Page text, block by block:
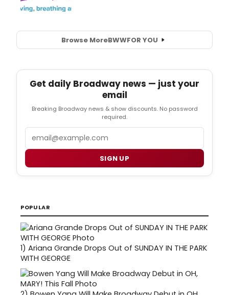
Browse MoreBWWFOR YOU
Get daily Broadway news — just your
email
Breaking Broadway news & show discounts. No password
required.
SIGN UP
POPULAR
1) Ariana Grande Drops Out of SUNDAY IN THE PARK
WITH GEORGE
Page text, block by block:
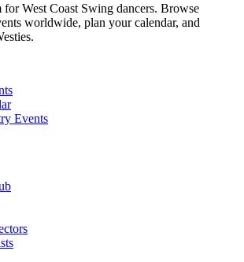
West Coast Swing dancers. Browse
worldwide, plan your calendar, and
Events
==========
** Goal of the exercise **
Pictures aside, repeat every line of the data above exactly.

** Result of the task **
Page text, block by block:
Browse MoreBWWFOR YOU
Get daily Broadway news — just your
email
Breaking Broadway news & show discounts. No password
required.
SIGN UP
POPULAR
1) Ariana Grande Drops Out of SUNDAY IN THE PARK
WITH GEORGE
Page text, block by block:
West Coast Swing dancers. Browse
worldwide, plan your calendar, and
Events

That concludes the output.